Per the strict migration policy:

  • Engagements created with engagement_nonce populated (i.e., new engagements after the foundations roadmap ships) get deterministic action IDs, deterministic event IDs, and (with Phase 1.3) deterministic timestamps. These engagements are byte-reproducible from a recorded JSON-RPC tape + scope/config.
  • Engagements without engagement_nonce (legacy) continue to use UUID-based IDs and new Date() timestamps. They are auditable via the activity log + hash chain, but not byte-reproducible. We do not retroactively recompute IDs — the migration is opt-in by virtue of being a new engagement.
  • The hash chain provides integrity (tampering detection) for both classes; only reproducibility depends on the nonce.

Defense Posture by Phase

Engagement phase Trust posture
Recon Lowest stakes. OPSEC ceiling can be relaxed; auto-approve passive techniques.
Enumeration Medium. Approval-gated for noisy techniques; scope boundaries strictly enforced.
Exploitation Highest stakes. All actions approval-gated by default. Phase-aware OPSEC overrides (Phase 4.1) tighten ceilings here.
Post-exploitation High. Lateral movement attempts go through approval; credential reuse tracked; defensive-signal detection should pause the campaign.
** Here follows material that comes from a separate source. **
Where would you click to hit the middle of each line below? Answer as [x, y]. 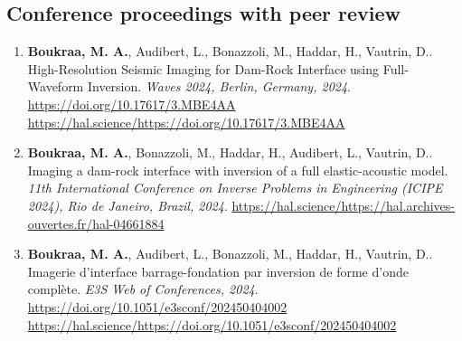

Phase-aware policy (roadmap Phase 4.1) makes these trust-posture differences enforceable in code rather than aspirational.

Updating This Document

Any change that affects what Overwatch trusts, what it defends against, or what residual risks remain MUST update this document in the same PR. Reviewers should bounce PRs that introduce trust-relevant behavior without a corresponding doc update. The doc is a living artifact; it does not need to be perfect, but it must not lie.